Anti-corrosion of Oil Storage Tanks
1. Internal Anti-corrosion in Oil Storage Tanks
In the anti-corrosion process of oil storage tanks, safeguarding against corrosion within the tank is paramount. Operational practices involve allocating specific storage tanks based on the type of crude oil, such as gasoline or diesel oil, with variations in anti-corrosion treatments for roof tanks and floating roof tanks. The in-tank anti-corrosion process holds utmost significance, considering it is the direct contact point for petroleum liquid. Various anti-corrosion technologies are applied based on the specific areas within the tank experiencing contact. Gas corrosion, primarily from acidic gases like carbon dioxide or water vapor introduced during petroleum input, poses a significant threat to the top of oil tanks. This gas-induced corrosion, termed oxygen depolarization reaction, can be more severe than direct contact corrosion. During oil transportation, instability in the tank can lead to collisions and shaking, resulting in increased volatile gas in the oil and intensified corrosion, surpassing that of gas corrosion alone. Apart from areas not directly in contact with oil, such as the tank top, positions like the tank wall and tank bottom experience corresponding corrosion due to direct contact with oil. The tank wall undergoes chemical property changes over time, while the tank bottom faces complex corrosion factors, including water molecule accumulation and impurity buildup in the oil, leading to both chemical and electrochemical corrosion. Coating anti-corrosion technology, with materials like epoxy coatings known for acid and alkali corrosion resistance, is widely employed. Additionally, cathodic protection technology can be used to electrify and prevent corrosion. In the design stage of storage tank development, attention should be given to parts prone to corrosion, reinforcing them through measures like increased metal thickness to prolong the tank's service life. Regular maintenance inspections during tank use are crucial to monitor corrosion reduction, economic losses, and potential accidents.

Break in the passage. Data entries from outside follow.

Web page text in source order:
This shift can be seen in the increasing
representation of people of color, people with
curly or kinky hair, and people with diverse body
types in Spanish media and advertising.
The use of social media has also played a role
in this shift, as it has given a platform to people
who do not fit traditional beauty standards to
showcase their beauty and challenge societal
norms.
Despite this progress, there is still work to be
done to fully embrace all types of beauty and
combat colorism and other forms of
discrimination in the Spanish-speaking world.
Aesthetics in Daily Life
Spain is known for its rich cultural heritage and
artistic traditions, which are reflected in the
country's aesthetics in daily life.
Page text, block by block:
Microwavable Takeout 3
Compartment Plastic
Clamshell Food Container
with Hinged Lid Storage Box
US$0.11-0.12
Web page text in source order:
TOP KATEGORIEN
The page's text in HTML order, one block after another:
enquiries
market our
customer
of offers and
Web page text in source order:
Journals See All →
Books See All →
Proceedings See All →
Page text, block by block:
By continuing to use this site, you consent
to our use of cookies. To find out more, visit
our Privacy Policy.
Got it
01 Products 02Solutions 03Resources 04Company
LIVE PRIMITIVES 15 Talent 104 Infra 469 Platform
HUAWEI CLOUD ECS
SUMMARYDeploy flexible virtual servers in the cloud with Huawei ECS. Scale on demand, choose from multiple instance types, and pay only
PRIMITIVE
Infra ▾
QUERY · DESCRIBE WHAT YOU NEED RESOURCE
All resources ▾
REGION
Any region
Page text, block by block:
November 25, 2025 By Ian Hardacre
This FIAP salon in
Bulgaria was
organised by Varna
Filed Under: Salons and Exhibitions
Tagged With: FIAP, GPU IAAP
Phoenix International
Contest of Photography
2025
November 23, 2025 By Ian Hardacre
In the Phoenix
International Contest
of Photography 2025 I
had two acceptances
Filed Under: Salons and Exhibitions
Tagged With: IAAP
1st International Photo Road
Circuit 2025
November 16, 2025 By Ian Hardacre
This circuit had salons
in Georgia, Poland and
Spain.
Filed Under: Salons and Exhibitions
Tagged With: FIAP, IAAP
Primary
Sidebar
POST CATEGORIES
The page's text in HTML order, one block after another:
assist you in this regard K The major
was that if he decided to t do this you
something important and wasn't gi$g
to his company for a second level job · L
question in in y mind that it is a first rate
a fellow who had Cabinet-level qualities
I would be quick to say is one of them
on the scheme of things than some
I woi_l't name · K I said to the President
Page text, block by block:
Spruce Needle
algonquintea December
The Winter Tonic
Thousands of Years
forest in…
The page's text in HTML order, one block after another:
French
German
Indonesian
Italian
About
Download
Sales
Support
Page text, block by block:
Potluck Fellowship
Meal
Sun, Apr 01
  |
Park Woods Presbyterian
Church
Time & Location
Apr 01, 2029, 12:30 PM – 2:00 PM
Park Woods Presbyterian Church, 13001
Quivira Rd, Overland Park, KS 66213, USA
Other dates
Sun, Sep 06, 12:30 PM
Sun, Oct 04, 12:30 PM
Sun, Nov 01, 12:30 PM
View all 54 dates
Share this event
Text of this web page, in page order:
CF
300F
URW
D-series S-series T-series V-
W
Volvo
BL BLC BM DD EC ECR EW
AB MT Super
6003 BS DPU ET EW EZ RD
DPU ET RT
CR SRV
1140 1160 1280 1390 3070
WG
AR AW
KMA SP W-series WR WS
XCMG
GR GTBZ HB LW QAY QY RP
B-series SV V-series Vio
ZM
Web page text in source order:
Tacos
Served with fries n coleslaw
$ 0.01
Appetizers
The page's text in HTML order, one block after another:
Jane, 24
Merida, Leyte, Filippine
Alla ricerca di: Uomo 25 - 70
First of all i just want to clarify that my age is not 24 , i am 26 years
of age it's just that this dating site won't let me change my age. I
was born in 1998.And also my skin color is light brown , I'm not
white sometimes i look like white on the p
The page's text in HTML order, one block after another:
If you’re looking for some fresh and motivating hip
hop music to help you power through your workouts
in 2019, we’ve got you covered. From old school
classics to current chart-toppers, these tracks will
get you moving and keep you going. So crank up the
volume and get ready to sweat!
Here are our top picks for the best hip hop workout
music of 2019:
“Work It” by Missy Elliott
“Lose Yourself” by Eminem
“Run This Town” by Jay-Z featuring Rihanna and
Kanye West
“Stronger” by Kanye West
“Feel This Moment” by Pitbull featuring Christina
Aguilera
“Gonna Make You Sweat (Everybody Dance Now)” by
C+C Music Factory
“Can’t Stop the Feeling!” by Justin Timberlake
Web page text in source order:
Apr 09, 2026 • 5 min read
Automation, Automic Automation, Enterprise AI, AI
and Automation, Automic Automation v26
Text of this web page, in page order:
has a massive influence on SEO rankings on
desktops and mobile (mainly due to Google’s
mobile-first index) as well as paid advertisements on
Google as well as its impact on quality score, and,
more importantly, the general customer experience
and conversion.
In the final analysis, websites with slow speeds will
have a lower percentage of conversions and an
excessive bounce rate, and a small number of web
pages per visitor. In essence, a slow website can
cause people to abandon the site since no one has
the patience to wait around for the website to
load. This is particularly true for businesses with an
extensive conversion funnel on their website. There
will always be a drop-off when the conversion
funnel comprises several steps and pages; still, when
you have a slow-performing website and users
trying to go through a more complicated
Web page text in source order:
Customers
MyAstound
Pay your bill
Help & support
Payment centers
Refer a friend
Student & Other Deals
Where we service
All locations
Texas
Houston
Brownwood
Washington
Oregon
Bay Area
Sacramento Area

2. External Anti-corrosion of Storage Tanks
Tank anti-corrosion encompasses both in-tank and external-tank protection. External tank corrosion primarily stems from atmospheric factors, known as atmospheric corrosion. The degree of corrosion on the tank wall's outer surface is closely tied to the regional climate, environment, and air quality. Coastal cities in China, for instance, face higher humidity, industrial development, and air pollution, leading to increased atmospheric corrosion. To counter this, materials for external tank coatings should be selected based on factors such as waterproofing, grease, and acid-resistant epoxy coatings. Enhancing oil quality involves minimizing corrosive additives during storage, selecting corrosion-resistant materials, and addressing wear resistance to prevent issues like cracking due to pitting corrosion and stress corrosion in stainless steel materials.
Conclusion
As one of the vital strategic resources driving the advancement of petroleum industrialization, the transportation and storage of oil pipelines bear immense significance for national economic development and security. Ensuring the safety of strategic oil storage tasks is crucial to meet the requirements of national economic progress. To mitigate the corrosion of oil pipelines and storage tanks, it becomes imperative to adopt suitable protective measures tailored to the specific circumstances. Furthermore, enhancing the quality of the oil itself and employing materials with robust anti-corrosion properties in the fabrication of pipes and storage tanks are essential measures in the realm of energy management.